Re: Reformat DeductionPro 2008 Data File
by dHarry (Abbot) on Mar 30, 2009 at 06:40 UTC

    Unfortunately you don't show some of the XML, i.e. what exactly does it look like? You say the XML file is simple, then XML::Simple; jumps into mind. But given that you have a working XML::Twig solution why change? On the other hand if you want to search in XML files you might consider using xpath expressions. XML::Twig::XPath implements a subset of xpath. Also see XML::XPath.
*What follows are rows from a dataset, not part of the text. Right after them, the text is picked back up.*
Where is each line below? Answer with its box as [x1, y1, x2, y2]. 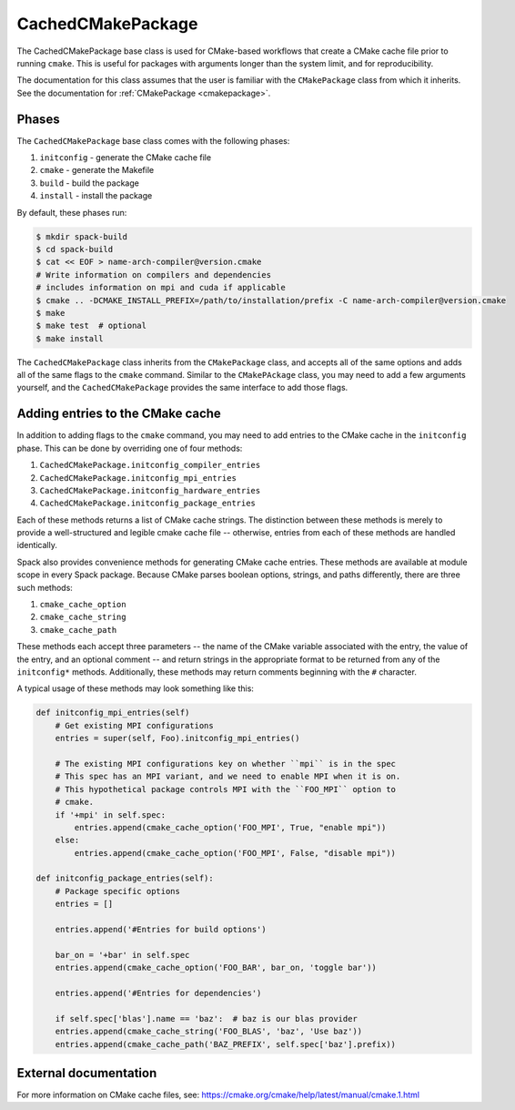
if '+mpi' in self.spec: [55, 810, 167, 820]
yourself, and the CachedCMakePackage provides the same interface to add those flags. [16, 382, 348, 393]
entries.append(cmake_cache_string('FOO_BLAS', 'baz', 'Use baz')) [55, 1026, 363, 1037]
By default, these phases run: [16, 207, 127, 218]
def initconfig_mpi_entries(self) [35, 708, 190, 718]
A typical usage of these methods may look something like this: [16, 683, 255, 694]
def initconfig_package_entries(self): [35, 873, 214, 883]
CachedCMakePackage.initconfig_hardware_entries [39, 485, 261, 495]

      You are right - an example of the input XML would have made this more interesting. I didn't include it because the program is not free and I didn't want to get into a situation where I could be accused of publishing proprietary (or at least fee-based) data in a public forum. Nonetheless, I created an example based on the original input file using fictitious data. The original XML file is much larger of course, but hopefully this will suffice.
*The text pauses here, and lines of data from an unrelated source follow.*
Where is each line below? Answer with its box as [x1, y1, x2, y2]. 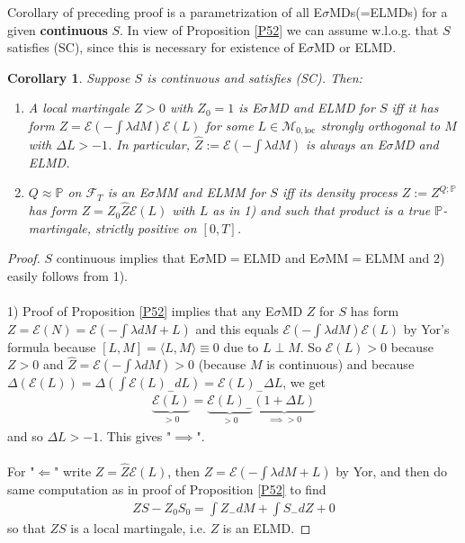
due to [223, 337, 259, 356]
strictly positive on [95, 218, 197, 237]
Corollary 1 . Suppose [7, 68, 130, 86]
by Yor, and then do [335, 462, 447, 481]
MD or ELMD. [314, 38, 397, 57]
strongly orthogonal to [320, 115, 441, 134]
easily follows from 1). [7, 266, 128, 285]
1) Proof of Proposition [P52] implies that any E [7, 302, 274, 321]

      <?xml version="1.0" encoding="UTF-8"?> <NonCashDetails verNo="" year=""> <Category name="Appliances"> <Category name="Household (Small)"> <Item desc="Air Purifier" fmv="11.11" itemNum="120" name="Air Purifier" quality="Like New" /> <Item desc="Air Purifier" fmv="10.01" itemNum="120" name="Air Purifier" quality="Minor Wear" /> <Item desc="Air Purifier" fmv="9.09" itemNum="120" name="Air Purifier" quality="Average Wear" /> <Item desc="Bathroom Scale" fmv="9.01" itemNum="116" name="Bathroom Scale" quality="Like New" /> <Item desc="Bathroom Scale" fmv="7.65" itemNum="116" name="Bathroom Scale" quality="Minor Wear" /> <Item desc="Bathroom Scale" fmv="4.32" itemNum="116" name="Bathroom Scale" quality="Average Wear" /> </Category> </Category> <Category name="Clothing"> <Category name="Baby"> <Category name="Accessories"> <Item desc="Belt" fmv="1.25" itemNum="238" name="Belt" quality="Like New" /> <Item desc="Belt" fmv="0.95" itemNum="238" name="Belt" quality="Minor Wear" /> <Item desc="Belt" fmv="0.73" itemNum="238" name="Belt" quality="Average Wear" /> </Category> <Category name="Activewear"> <Item desc="Shorts" fmv="2.35" itemNum="249" name="Shorts" quality="Like New" /> <Item desc="Shorts" fmv="1.58" itemNum="249" name="Shorts" quality="Minor Wear" /> <Item desc="Shorts" fmv="1.04" itemNum="249" name="Shorts" quality="Average Wear" /> </Category> </Category> <Category name="Boy's"> <Category name="Accessories"> <Item desc="Backpack/Book Bag" fmv="7.34" itemNum="533 +" name="Backpack/Book Bag" quality="Like New" /> <Item desc="Backpack/Book Bag" fmv="6.52" itemNum="533 +" name="Backpack/Book Bag" quality="Minor Wear" /> <Item desc="Backpack/Book Bag" fmv="5.41" itemNum="533 +" name="Backpack/Book Bag" quality="Average Wear" /> </Category> </Category> </Category> </NonCashDetails>

Re: Reformat DeductionPro 2008 Data File
by Anonymous Monk on Apr 02, 2009 at 04:07 UTC
    Thank you! The DeductionPro UI is a travesty.